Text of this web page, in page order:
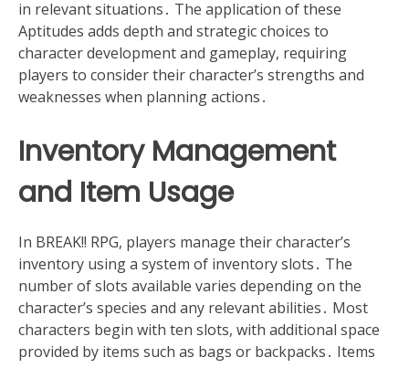
in relevant situations․ The application of these
Aptitudes adds depth and strategic choices to
character development and gameplay, requiring
players to consider their character’s strengths and
weaknesses when planning actions․
Inventory Management
and Item Usage
In BREAK!! RPG, players manage their character’s
inventory using a system of inventory slots․ The
number of slots available varies depending on the
character’s species and any relevant abilities․ Most
characters begin with ten slots, with additional space
provided by items such as bags or backpacks․ Items
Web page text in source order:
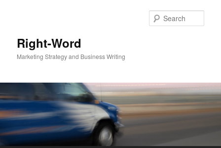
Right-Word
Marketing Strategy and Business Writing
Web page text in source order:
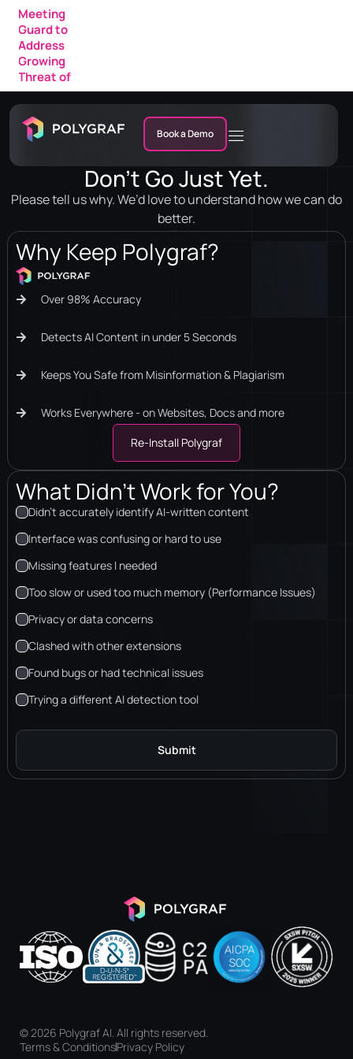
Meeting
Guard to
Address
Growing
Threat of
AI Fraud in
Enterprise
Meetings
Book a Demo
Don’t Go Just Yet.
Please tell us why. We’d love to understand how we can do
better.
Why Keep Polygraf?
Over 98% Accuracy
Detects AI Content in under 5 Seconds
Keeps You Safe from Misinformation & Plagiarism
Works Everywhere - on Websites, Docs and more
Re-Install Polygraf
What Didn’t Work for You?
Didn’t accurately identify AI-written content
Interface was confusing or hard to use
Missing features I needed
Too slow or used too much memory (Performance Issues)
Privacy or data concerns
Clashed with other extensions
Found bugs or had technical issues
Trying a different AI detection tool
Submit
Alternative:
© 2026 Polygraf AI. All rights reserved.
Terms & ConditionsPrivacy Policy
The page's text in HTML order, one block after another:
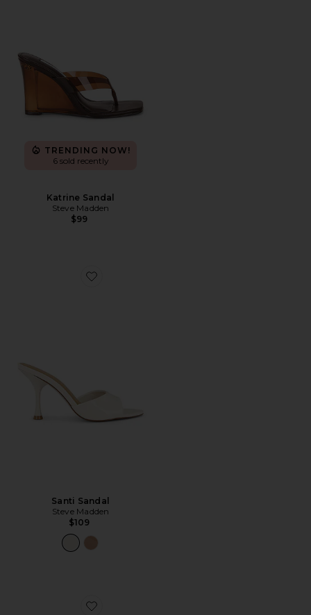
TRENDING NOW!
6 sold recently
Katrine Sandal
Steve Madden
$99
Favorite Santi Sandal
Santi Sandal
Steve Madden
$109
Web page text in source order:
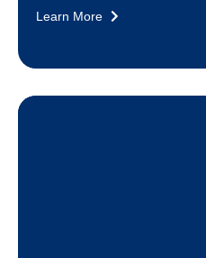
Learn More

EXERCISE GOAL: Give the number of lines in the entries that hold the string "Didn", and add nothing else.

REPLY TO THE EXERCISE: 2